**Task inputs:**
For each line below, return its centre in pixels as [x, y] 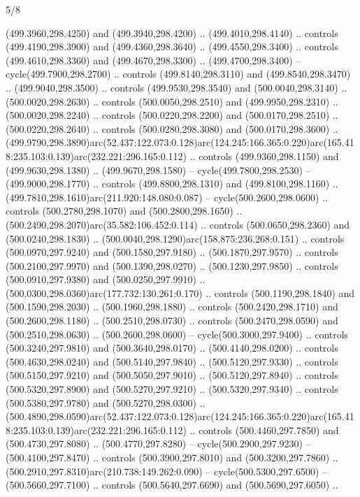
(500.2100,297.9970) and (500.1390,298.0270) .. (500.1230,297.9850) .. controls [172, 265]
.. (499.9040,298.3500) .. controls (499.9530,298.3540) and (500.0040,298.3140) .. [177, 87]
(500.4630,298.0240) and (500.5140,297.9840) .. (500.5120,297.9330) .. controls [172, 361]
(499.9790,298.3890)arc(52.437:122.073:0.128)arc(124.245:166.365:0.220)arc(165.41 [180, 142]
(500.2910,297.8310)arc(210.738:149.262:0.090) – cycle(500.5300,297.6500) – [167, 471]
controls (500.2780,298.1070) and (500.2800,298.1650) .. [124, 211]
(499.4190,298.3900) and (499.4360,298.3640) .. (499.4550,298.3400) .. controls [172, 46]
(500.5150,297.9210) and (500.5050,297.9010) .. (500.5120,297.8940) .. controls [172, 375]
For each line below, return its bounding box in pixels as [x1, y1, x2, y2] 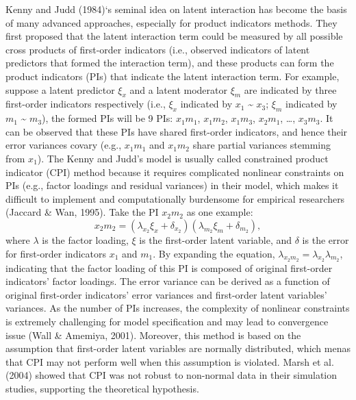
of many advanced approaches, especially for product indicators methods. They [5, 15, 338, 29]
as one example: [186, 205, 253, 219]
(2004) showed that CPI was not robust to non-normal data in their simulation [5, 368, 338, 382]
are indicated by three [244, 82, 337, 97]
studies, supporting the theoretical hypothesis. [5, 382, 199, 396]
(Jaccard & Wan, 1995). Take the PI [5, 205, 159, 219]
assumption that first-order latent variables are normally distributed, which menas [5, 341, 351, 355]
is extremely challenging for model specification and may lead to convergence [5, 314, 329, 329]
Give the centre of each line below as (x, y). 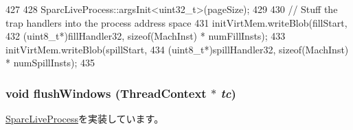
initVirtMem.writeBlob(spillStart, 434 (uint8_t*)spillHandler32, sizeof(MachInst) (177, 49)
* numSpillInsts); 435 (50, 63)
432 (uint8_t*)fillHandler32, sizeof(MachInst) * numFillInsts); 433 (146, 36)
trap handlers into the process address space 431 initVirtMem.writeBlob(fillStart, (176, 22)
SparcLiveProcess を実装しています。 (85, 119)
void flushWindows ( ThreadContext (106, 93)
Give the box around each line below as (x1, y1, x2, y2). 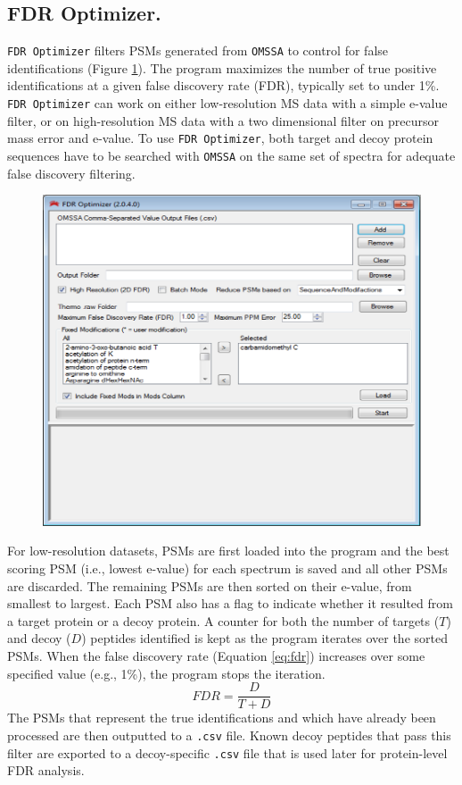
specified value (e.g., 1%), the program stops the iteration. (7, 664, 326, 682)
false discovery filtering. (7, 163, 136, 182)
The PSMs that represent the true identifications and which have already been (7, 708, 436, 727)
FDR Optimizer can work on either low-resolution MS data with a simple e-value (7, 94, 448, 113)
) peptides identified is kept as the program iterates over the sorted (81, 629, 448, 647)
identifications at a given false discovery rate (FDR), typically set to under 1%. (7, 76, 440, 95)
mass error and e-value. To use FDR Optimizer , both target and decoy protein (7, 129, 433, 147)
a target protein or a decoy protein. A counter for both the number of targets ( (7, 611, 440, 630)
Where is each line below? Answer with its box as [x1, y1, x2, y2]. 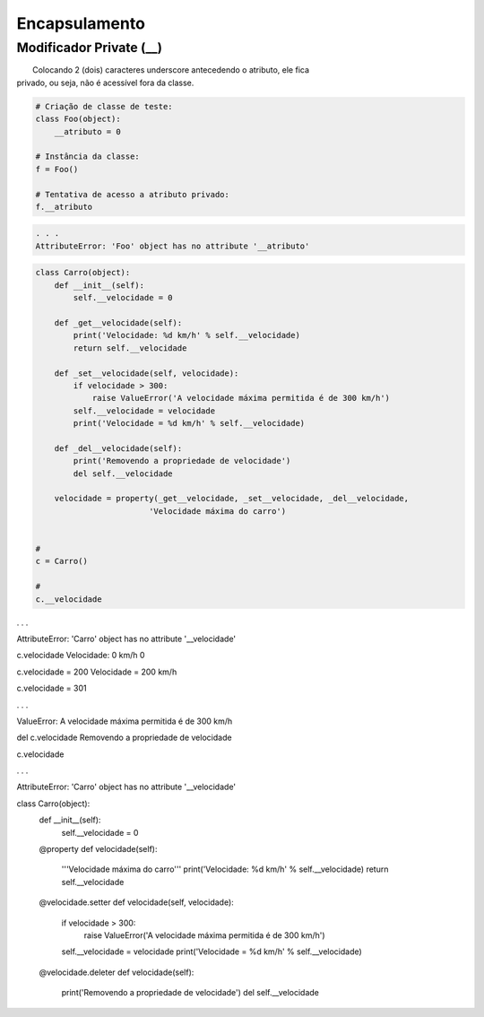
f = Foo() [35, 164, 79, 174]
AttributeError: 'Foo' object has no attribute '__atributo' [35, 240, 310, 251]
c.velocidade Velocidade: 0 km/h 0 [16, 650, 145, 661]
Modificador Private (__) [16, 39, 163, 56]
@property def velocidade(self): [39, 844, 158, 855]
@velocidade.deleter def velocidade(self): [39, 967, 194, 978]
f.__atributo [35, 202, 93, 212]
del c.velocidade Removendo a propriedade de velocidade [16, 732, 232, 743]
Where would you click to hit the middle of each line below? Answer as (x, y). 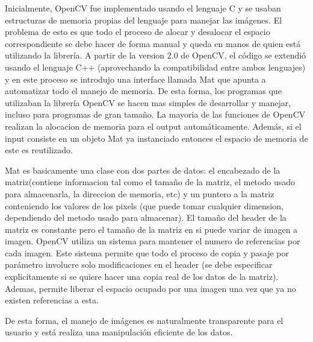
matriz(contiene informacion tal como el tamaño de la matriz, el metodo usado (150, 182)
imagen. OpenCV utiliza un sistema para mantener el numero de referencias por (153, 241)
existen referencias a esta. (52, 300)
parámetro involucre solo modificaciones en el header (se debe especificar (139, 264)
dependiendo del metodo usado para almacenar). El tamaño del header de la (146, 217)
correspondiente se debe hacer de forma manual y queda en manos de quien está (153, 43)
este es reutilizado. (39, 150)
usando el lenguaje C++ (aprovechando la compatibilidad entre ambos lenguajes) (155, 67)
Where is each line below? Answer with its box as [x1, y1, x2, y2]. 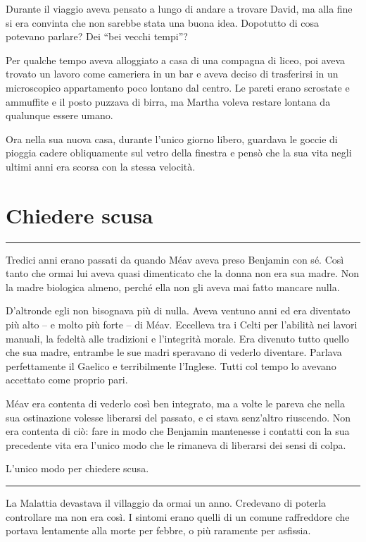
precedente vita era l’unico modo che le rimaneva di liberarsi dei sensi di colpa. [6, 437, 346, 452]
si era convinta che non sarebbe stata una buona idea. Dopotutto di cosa [6, 15, 320, 30]
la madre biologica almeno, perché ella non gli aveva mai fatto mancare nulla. [6, 279, 340, 294]
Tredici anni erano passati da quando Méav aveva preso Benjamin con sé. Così [6, 252, 344, 266]
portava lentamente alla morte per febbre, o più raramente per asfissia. [6, 523, 311, 538]
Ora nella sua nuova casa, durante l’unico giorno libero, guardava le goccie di [6, 131, 338, 146]
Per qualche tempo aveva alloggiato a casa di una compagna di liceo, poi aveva [6, 52, 346, 67]
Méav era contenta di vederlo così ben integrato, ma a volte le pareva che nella [6, 396, 346, 410]

**Task:** Print the records exactly and omit all pictures.

**Task solution:**
For each line below, return its centre in pixels as [x, y] 
(500.2100,297.9970) and (500.1390,298.0270) .. (500.1230,297.9850) .. controls [172, 265]
.. (499.9040,298.3500) .. controls (499.9530,298.3540) and (500.0040,298.3140) .. [177, 87]
(500.4630,298.0240) and (500.5140,297.9840) .. (500.5120,297.9330) .. controls [172, 361]
(499.9790,298.3890)arc(52.437:122.073:0.128)arc(124.245:166.365:0.220)arc(165.41 [180, 142]
(500.2910,297.8310)arc(210.738:149.262:0.090) – cycle(500.5300,297.6500) – [167, 471]
controls (500.2780,298.1070) and (500.2800,298.1650) .. [124, 211]
(499.4190,298.3900) and (499.4360,298.3640) .. (499.4550,298.3400) .. controls [172, 46]
(500.5150,297.9210) and (500.5050,297.9010) .. (500.5120,297.8940) .. controls [172, 375]
For each line below, return its bounding box in pixels as [x1, y1, x2, y2] 
of many advanced approaches, especially for product indicators methods. They [5, 15, 338, 29]
as one example: [186, 205, 253, 219]
(2004) showed that CPI was not robust to non-normal data in their simulation [5, 368, 338, 382]
are indicated by three [244, 82, 337, 97]
studies, supporting the theoretical hypothesis. [5, 382, 199, 396]
(Jaccard & Wan, 1995). Take the PI [5, 205, 159, 219]
assumption that first-order latent variables are normally distributed, which menas [5, 341, 351, 355]
is extremely challenging for model specification and may lead to convergence [5, 314, 329, 329]
Give the centre of each line below as (x, y). 
initVirtMem.writeBlob(spillStart, 434 (uint8_t*)spillHandler32, sizeof(MachInst) (177, 49)
* numSpillInsts); 435 (50, 63)
432 (uint8_t*)fillHandler32, sizeof(MachInst) * numFillInsts); 433 (146, 36)
trap handlers into the process address space 431 initVirtMem.writeBlob(fillStart, (176, 22)
SparcLiveProcess を実装しています。 (85, 119)
void flushWindows ( ThreadContext (106, 93)
Give the box around each line below as (x1, y1, x2, y2). 
specified value (e.g., 1%), the program stops the iteration. (7, 664, 326, 682)
false discovery filtering. (7, 163, 136, 182)
The PSMs that represent the true identifications and which have already been (7, 708, 436, 727)
FDR Optimizer can work on either low-resolution MS data with a simple e-value (7, 94, 448, 113)
) peptides identified is kept as the program iterates over the sorted (81, 629, 448, 647)
identifications at a given false discovery rate (FDR), typically set to under 1%. (7, 76, 440, 95)
mass error and e-value. To use FDR Optimizer , both target and decoy protein (7, 129, 433, 147)
a target protein or a decoy protein. A counter for both the number of targets ( (7, 611, 440, 630)
Where is each line below? Answer with its box as [x1, y1, x2, y2]. 
f = Foo() [35, 164, 79, 174]
AttributeError: 'Foo' object has no attribute '__atributo' [35, 240, 310, 251]
c.velocidade Velocidade: 0 km/h 0 [16, 650, 145, 661]
Modificador Private (__) [16, 39, 163, 56]
@property def velocidade(self): [39, 844, 158, 855]
@velocidade.deleter def velocidade(self): [39, 967, 194, 978]
f.__atributo [35, 202, 93, 212]
del c.velocidade Removendo a propriedade de velocidade [16, 732, 232, 743]
Where would you click to hit the middle of each line below? Answer as (x, y). 
matriz(contiene informacion tal como el tamaño de la matriz, el metodo usado (150, 182)
imagen. OpenCV utiliza un sistema para mantener el numero de referencias por (153, 241)
existen referencias a esta. (52, 300)
parámetro involucre solo modificaciones en el header (se debe especificar (139, 264)
dependiendo del metodo usado para almacenar). El tamaño del header de la (146, 217)
correspondiente se debe hacer de forma manual y queda en manos de quien está (153, 43)
este es reutilizado. (39, 150)
usando el lenguaje C++ (aprovechando la compatibilidad entre ambos lenguajes) (155, 67)
Where is each line below? Answer with its box as [x1, y1, x2, y2]. 
precedente vita era l’unico modo che le rimaneva di liberarsi dei sensi di colpa. [6, 437, 346, 452]
si era convinta che non sarebbe stata una buona idea. Dopotutto di cosa [6, 15, 320, 30]
la madre biologica almeno, perché ella non gli aveva mai fatto mancare nulla. [6, 279, 340, 294]
Tredici anni erano passati da quando Méav aveva preso Benjamin con sé. Così [6, 252, 344, 266]
portava lentamente alla morte per febbre, o più raramente per asfissia. [6, 523, 311, 538]
Ora nella sua nuova casa, durante l’unico giorno libero, guardava le goccie di [6, 131, 338, 146]
Per qualche tempo aveva alloggiato a casa di una compagna di liceo, poi aveva [6, 52, 346, 67]
Méav era contenta di vederlo così ben integrato, ma a volte le pareva che nella [6, 396, 346, 410]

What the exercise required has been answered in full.